* **THE TASK**
Using the data that follows, return exactly the lines from the one that contains "se devuelve como el (346, 346, 455, 365)" through the one that contains "API (Línea 3) . Sea (76, 191, 186, 210)", ends included.

● ● ●

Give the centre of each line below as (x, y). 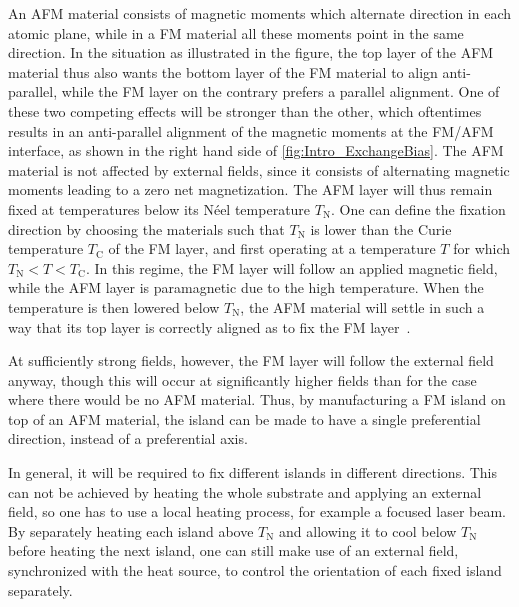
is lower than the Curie (381, 228)
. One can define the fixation (418, 208)
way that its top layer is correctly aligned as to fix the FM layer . (209, 326)
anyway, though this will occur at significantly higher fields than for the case (242, 379)
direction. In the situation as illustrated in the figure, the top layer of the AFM (251, 52)
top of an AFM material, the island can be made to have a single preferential (244, 418)
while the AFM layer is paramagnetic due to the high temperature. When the (246, 287)
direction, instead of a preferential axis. (128, 438)
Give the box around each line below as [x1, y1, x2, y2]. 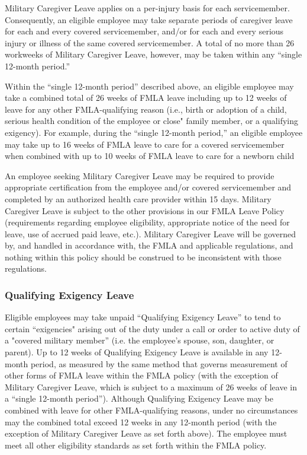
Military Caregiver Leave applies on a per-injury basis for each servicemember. [5, 2, 290, 14]
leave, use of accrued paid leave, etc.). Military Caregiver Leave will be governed [5, 227, 296, 240]
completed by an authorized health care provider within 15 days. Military [5, 192, 272, 205]
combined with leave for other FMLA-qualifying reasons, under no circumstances [5, 404, 298, 416]
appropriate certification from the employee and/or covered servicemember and [5, 181, 292, 193]
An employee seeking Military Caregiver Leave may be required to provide [5, 169, 274, 182]
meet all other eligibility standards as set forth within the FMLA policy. [5, 438, 267, 451]
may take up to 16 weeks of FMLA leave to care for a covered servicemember [5, 138, 285, 150]
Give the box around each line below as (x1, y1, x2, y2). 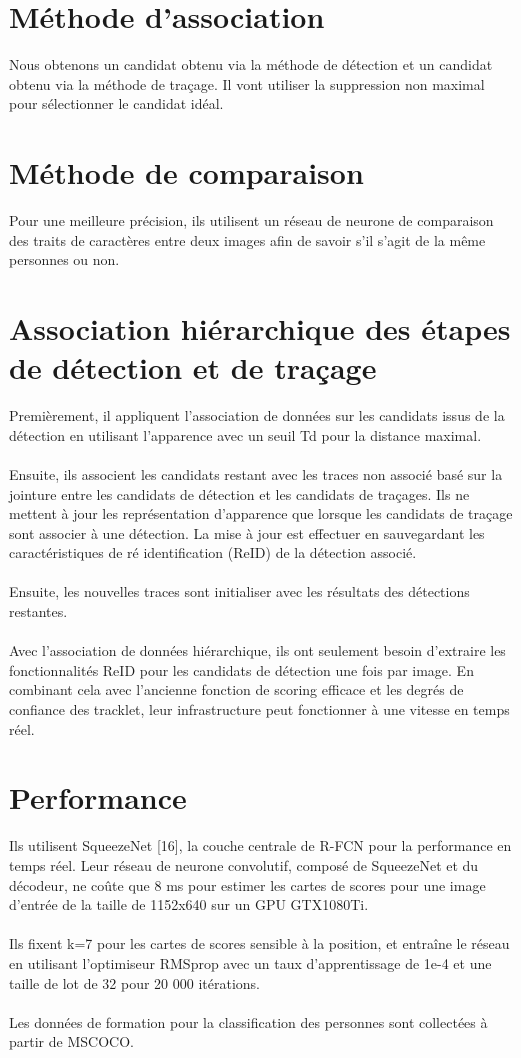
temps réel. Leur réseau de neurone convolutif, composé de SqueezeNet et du (9, 854, 479, 875)
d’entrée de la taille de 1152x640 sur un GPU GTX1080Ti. (9, 894, 369, 915)
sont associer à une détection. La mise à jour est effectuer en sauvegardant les (9, 522, 485, 543)
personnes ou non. (9, 249, 120, 270)
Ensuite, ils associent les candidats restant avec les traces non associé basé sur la (9, 463, 503, 484)
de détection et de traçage (9, 347, 377, 388)
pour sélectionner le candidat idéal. (9, 93, 224, 114)
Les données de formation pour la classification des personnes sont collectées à (9, 1011, 488, 1032)
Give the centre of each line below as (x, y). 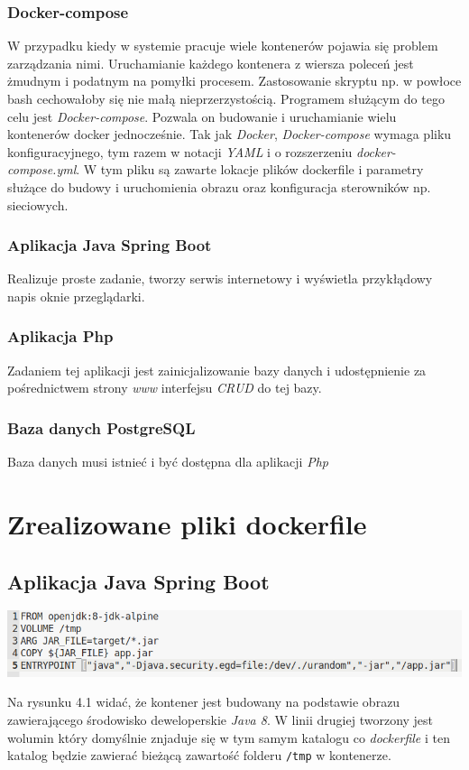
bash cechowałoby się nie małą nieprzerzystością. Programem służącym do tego (226, 98)
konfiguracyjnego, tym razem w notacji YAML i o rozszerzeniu (180, 151)
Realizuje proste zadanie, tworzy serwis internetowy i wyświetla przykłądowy (220, 278)
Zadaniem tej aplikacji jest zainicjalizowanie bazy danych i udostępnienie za (217, 370)
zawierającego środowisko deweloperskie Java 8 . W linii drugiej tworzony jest (221, 719)
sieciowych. (38, 204)
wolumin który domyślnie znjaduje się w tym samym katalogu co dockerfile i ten (229, 737)
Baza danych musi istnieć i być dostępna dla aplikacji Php (168, 462)
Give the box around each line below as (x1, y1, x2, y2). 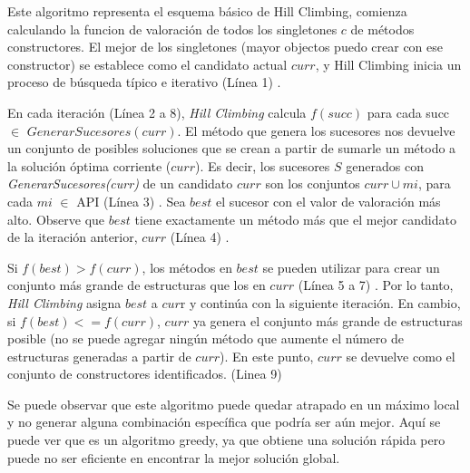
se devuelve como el (346, 346, 455, 365)
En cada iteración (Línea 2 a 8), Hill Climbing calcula (7, 102, 307, 121)
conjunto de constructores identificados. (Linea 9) (7, 364, 282, 383)
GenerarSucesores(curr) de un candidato (7, 174, 233, 193)
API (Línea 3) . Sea (76, 191, 186, 210)
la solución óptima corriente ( (7, 156, 171, 175)
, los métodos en (142, 257, 232, 276)
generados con (346, 156, 424, 175)
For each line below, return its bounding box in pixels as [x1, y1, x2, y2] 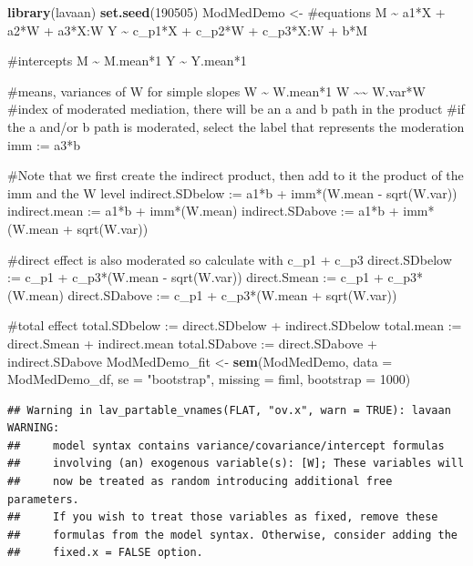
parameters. [7, 492, 79, 506]
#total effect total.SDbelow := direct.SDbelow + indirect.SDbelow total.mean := [7, 316, 462, 335]
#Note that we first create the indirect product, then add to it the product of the [7, 166, 464, 185]
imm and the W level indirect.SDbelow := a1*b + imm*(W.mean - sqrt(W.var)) [7, 183, 458, 202]
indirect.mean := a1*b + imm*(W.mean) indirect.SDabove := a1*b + [7, 201, 399, 220]
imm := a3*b [7, 135, 81, 154]
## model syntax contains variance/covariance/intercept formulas [7, 439, 445, 452]
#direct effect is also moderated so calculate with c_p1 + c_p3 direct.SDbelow [7, 249, 452, 268]
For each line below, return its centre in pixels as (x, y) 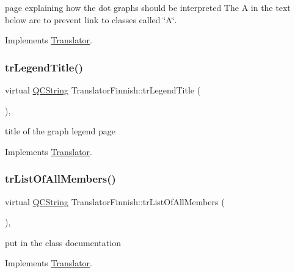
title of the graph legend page (60, 131)
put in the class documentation (63, 242)
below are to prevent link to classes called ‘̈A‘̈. (91, 19)
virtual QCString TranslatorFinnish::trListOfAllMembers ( (115, 201)
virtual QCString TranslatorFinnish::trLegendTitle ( (103, 90)
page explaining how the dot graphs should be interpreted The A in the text (148, 7)
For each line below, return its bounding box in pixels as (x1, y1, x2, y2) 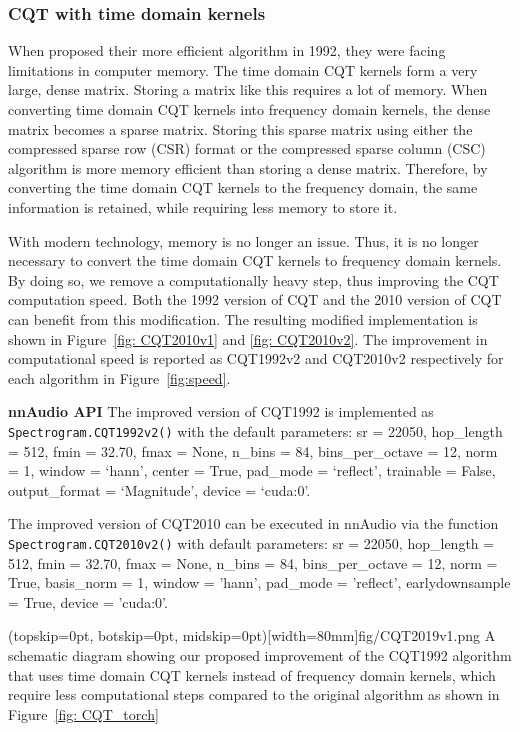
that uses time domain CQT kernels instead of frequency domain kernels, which (8, 664, 496, 685)
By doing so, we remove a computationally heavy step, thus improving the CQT (8, 269, 499, 290)
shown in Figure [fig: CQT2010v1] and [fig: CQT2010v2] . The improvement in (8, 328, 488, 349)
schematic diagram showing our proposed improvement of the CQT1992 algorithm (8, 644, 512, 665)
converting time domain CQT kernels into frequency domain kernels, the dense (8, 99, 491, 119)
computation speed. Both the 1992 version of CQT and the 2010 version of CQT (8, 289, 502, 310)
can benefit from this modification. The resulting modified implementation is (8, 308, 478, 329)
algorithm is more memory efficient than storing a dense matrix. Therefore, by (8, 157, 488, 178)
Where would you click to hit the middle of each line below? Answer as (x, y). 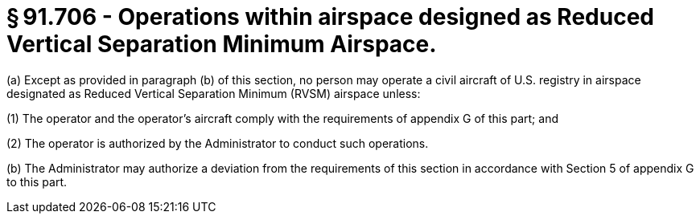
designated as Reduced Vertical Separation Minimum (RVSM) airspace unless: (214, 93)
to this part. (37, 181)
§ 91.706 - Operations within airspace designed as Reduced (330, 17)
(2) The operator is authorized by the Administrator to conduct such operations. (218, 143)
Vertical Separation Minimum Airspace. (222, 44)
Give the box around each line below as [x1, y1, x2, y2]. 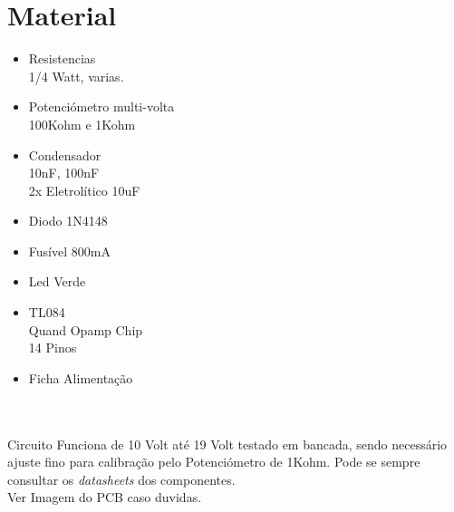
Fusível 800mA [28, 241, 111, 260]
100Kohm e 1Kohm [28, 114, 136, 133]
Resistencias [28, 49, 96, 68]
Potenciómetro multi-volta [28, 97, 175, 116]
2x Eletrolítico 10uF [28, 180, 140, 199]
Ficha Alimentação [28, 368, 133, 387]
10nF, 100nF [28, 163, 100, 182]
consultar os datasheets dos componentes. [7, 469, 236, 488]
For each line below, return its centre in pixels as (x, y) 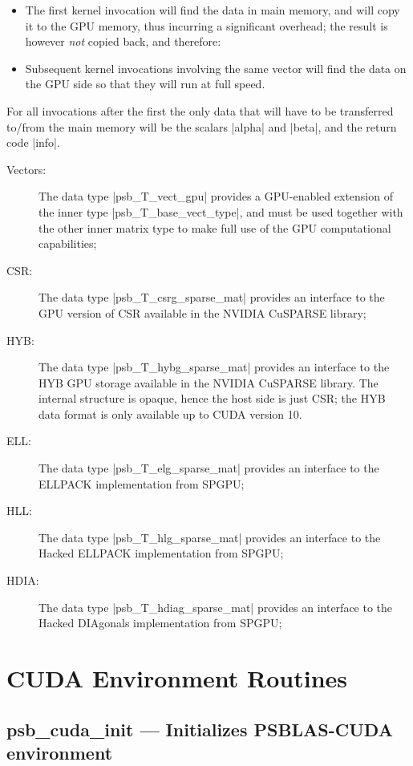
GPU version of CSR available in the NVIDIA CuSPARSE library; (202, 312)
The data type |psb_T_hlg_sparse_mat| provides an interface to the (210, 537)
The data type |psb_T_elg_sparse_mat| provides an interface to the (209, 468)
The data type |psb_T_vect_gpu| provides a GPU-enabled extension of (216, 196)
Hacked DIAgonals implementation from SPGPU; (160, 623)
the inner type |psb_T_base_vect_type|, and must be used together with (221, 211)
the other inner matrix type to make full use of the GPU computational (215, 227)
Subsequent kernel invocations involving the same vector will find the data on (216, 68)
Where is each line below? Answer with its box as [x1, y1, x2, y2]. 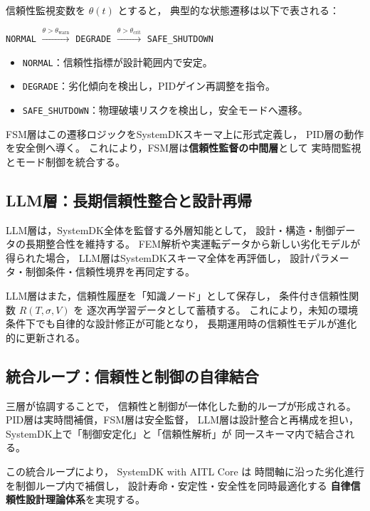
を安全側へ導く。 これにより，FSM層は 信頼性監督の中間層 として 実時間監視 [6, 140, 361, 155]
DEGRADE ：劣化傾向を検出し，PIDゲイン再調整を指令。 [22, 78, 275, 93]
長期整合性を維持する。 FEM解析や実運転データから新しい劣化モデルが [25, 236, 361, 251]
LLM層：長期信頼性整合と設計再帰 [6, 189, 252, 211]
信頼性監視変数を [6, 3, 85, 17]
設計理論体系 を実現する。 [25, 492, 145, 507]
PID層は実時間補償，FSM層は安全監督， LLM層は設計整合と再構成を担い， [6, 412, 359, 427]
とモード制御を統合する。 [6, 154, 125, 169]
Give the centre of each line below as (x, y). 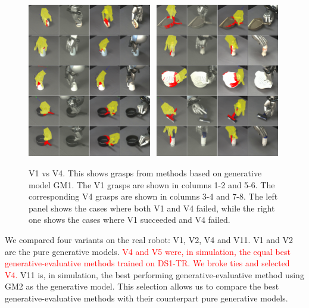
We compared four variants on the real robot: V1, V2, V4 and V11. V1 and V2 (149, 240)
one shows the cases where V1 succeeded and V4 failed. (129, 220)
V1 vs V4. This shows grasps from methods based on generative (145, 173)
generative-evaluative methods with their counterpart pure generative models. (146, 298)
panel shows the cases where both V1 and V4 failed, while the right (152, 208)
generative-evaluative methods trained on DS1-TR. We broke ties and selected (147, 263)
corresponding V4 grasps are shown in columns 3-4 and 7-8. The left (153, 196)
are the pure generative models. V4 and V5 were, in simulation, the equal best (148, 251)
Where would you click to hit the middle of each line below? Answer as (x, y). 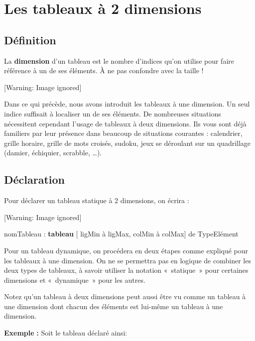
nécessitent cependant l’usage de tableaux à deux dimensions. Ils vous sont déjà (125, 123)
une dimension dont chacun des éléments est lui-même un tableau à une (114, 306)
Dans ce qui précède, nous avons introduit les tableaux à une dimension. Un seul (127, 104)
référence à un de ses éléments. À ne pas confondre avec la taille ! (104, 70)
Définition (30, 40)
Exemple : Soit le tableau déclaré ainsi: (66, 333)
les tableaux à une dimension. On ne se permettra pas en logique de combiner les (127, 260)
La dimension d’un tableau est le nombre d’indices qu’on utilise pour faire (119, 60)
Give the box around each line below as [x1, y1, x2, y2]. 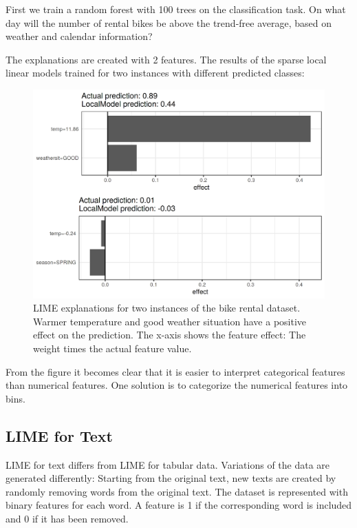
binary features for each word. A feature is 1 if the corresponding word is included [6, 498, 352, 512]
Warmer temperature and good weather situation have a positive [33, 314, 307, 328]
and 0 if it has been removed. [6, 511, 129, 525]
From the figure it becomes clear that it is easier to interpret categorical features [6, 364, 345, 378]
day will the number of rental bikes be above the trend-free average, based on [6, 15, 332, 30]
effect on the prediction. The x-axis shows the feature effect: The [33, 327, 306, 342]
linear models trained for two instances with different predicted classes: [6, 65, 305, 80]
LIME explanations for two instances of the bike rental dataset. [33, 301, 301, 315]
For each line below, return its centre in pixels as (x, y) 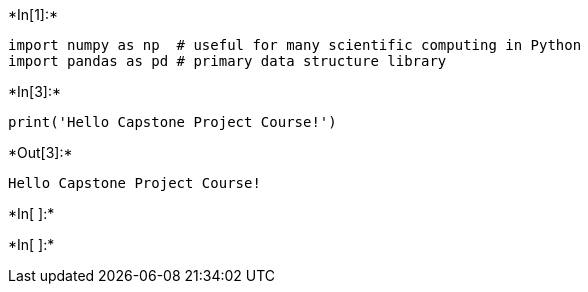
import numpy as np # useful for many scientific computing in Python (295, 45)
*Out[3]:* (40, 152)
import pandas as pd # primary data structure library (227, 61)
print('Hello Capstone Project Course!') (172, 122)
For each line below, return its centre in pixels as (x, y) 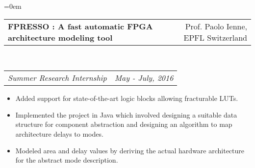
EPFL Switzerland (215, 37)
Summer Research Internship (57, 78)
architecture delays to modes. (59, 133)
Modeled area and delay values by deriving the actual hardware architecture (130, 150)
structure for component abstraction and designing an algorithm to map (124, 124)
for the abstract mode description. (67, 160)
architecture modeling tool (60, 37)
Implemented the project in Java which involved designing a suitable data (126, 114)
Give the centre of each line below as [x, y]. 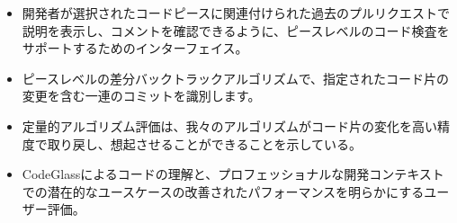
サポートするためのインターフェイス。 [135, 48]
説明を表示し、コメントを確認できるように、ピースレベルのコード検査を [236, 30]
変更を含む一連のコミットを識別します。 [141, 96]
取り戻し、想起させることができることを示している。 [205, 143]
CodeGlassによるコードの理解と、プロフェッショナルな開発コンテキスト [233, 174]
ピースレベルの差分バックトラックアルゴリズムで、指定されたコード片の [236, 78]
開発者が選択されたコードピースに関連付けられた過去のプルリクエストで [236, 13]
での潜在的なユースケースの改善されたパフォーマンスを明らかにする [223, 191]
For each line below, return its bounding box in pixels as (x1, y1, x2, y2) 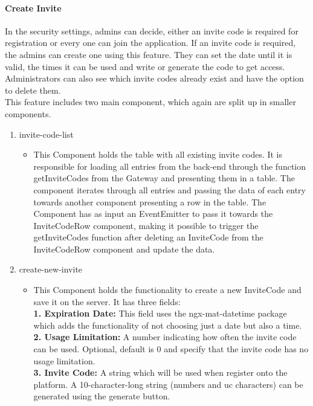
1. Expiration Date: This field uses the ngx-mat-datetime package (33, 307, 287, 320)
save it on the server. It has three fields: (33, 295, 181, 308)
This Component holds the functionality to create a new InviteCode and (33, 283, 302, 296)
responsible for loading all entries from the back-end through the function (33, 159, 306, 172)
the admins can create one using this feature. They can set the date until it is (5, 48, 292, 60)
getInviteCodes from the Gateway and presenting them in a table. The (33, 172, 295, 184)
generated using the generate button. (33, 390, 170, 402)
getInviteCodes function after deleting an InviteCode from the (33, 231, 263, 243)
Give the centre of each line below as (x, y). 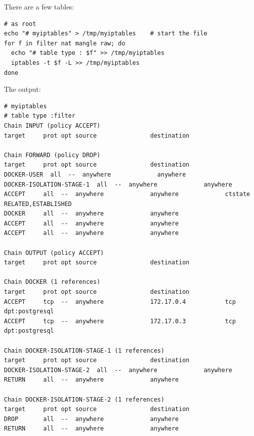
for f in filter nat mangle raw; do (65, 43)
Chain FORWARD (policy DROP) (52, 155)
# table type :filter (40, 116)
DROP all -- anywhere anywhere (91, 419)
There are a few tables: (39, 6)
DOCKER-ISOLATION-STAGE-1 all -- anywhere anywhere (118, 184)
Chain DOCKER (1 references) (52, 282)
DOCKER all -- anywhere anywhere (91, 214)
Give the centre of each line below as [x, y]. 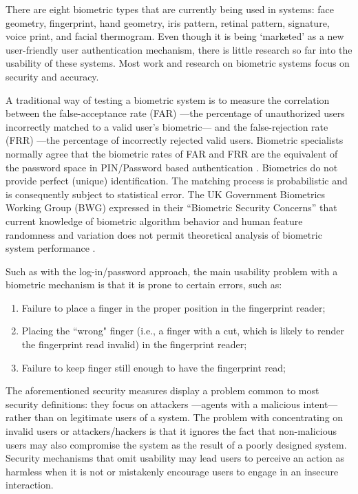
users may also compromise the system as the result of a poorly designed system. [176, 444]
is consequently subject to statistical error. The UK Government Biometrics [166, 194]
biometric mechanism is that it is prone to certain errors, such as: [144, 284]
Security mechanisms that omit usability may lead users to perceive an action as [175, 458]
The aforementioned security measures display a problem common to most [162, 390]
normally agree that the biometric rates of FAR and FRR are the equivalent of [172, 153]
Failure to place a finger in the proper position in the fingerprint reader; [173, 307]
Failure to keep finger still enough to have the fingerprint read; [154, 367]
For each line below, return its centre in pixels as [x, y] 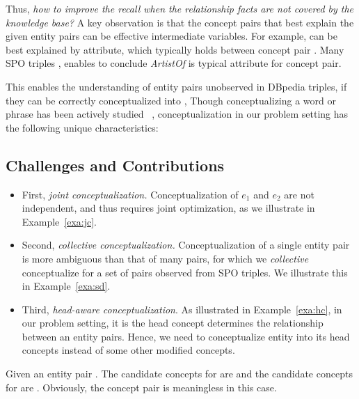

● ● ●

* **ANSWER AREA**
se devuelve como el (346, 346, 455, 365)
En cada iteración (Línea 2 a 8), Hill Climbing calcula (7, 102, 307, 121)
conjunto de constructores identificados. (Linea 9) (7, 364, 282, 383)
GenerarSucesores(curr) de un candidato (7, 174, 233, 193)
API (Línea 3) . Sea (76, 191, 186, 210)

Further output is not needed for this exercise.